**TASK TO COMPLETE**
Taking the line that contains "One of the reasons" as the start and the last line of the data as the end, repeat exactly every line in that span, but no pictures.

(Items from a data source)
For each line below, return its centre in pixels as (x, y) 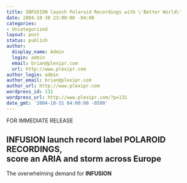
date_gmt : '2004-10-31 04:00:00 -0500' (57, 103)
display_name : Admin (38, 52)
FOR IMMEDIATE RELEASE (40, 121)
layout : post (23, 35)
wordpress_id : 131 (30, 92)
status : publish (27, 40)
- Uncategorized (27, 29)
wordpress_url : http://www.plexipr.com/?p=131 (67, 97)
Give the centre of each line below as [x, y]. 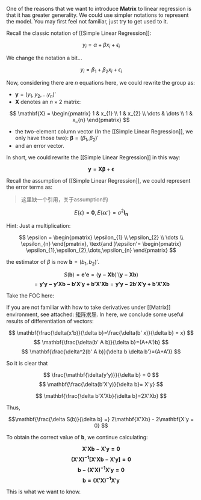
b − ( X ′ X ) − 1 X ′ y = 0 [101, 469]
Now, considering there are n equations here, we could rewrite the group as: [101, 82]
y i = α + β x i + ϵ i [101, 46]
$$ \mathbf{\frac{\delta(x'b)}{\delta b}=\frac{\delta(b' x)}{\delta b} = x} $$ [101, 333]
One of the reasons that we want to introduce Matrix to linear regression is [99, 9]
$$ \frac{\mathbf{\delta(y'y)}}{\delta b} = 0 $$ [101, 375]
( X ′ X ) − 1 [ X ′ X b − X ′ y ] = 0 [101, 459]
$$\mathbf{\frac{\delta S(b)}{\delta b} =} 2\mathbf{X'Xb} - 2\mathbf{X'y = [101, 419]
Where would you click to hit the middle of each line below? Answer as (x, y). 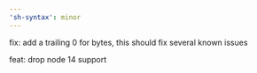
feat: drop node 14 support (58, 59)
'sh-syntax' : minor (45, 17)
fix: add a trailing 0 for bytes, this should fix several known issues (128, 42)

**YOUR SOLUTION**
One of the reasons that we want to introduce Matrix to linear regression is [99, 9]
$$ \frac{\mathbf{\delta(y'y)}}{\delta b} = 0 $$ [101, 375]
( X ′ X ) − 1 [ X ′ X b − X ′ y ] = 0 [101, 459]
$$\mathbf{\frac{\delta S(b)}{\delta b} =} 2\mathbf{X'Xb} - 2\mathbf{X'y = [101, 419]
Where would you click to hit the middle of each line below? Answer as (x, y). 
feat: drop node 14 support (58, 59)
'sh-syntax' : minor (45, 17)
fix: add a trailing 0 for bytes, this should fix several known issues (128, 42)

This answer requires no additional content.